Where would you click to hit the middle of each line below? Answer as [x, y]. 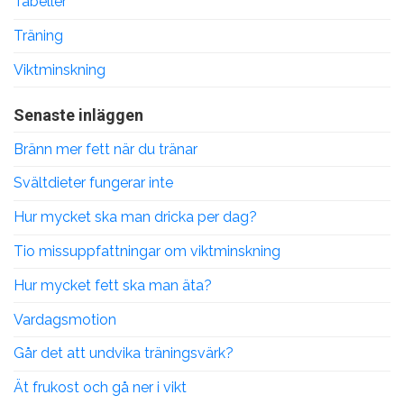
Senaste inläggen [78, 115]
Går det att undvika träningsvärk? [124, 353]
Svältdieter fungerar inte [93, 183]
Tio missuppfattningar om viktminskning [147, 251]
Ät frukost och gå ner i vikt [100, 388]
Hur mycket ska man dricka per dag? [135, 217]
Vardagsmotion [65, 319]
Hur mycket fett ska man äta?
★ ★ ★ ★ ★ ★ ★
Your task -> Every line of the data is to be transcribed exactly, and no picture is to be included.

Answer box ->
Where would you click to hit the middle of each line below? Answer as [x, y]. 
Senaste inläggen [78, 115]
Går det att undvika träningsvärk? [124, 353]
Svältdieter fungerar inte [93, 183]
Tio missuppfattningar om viktminskning [147, 251]
Ät frukost och gå ner i vikt [100, 388]
Hur mycket ska man dricka per dag? [135, 217]
Vardagsmotion [65, 319]
Hur mycket fett ska man äta?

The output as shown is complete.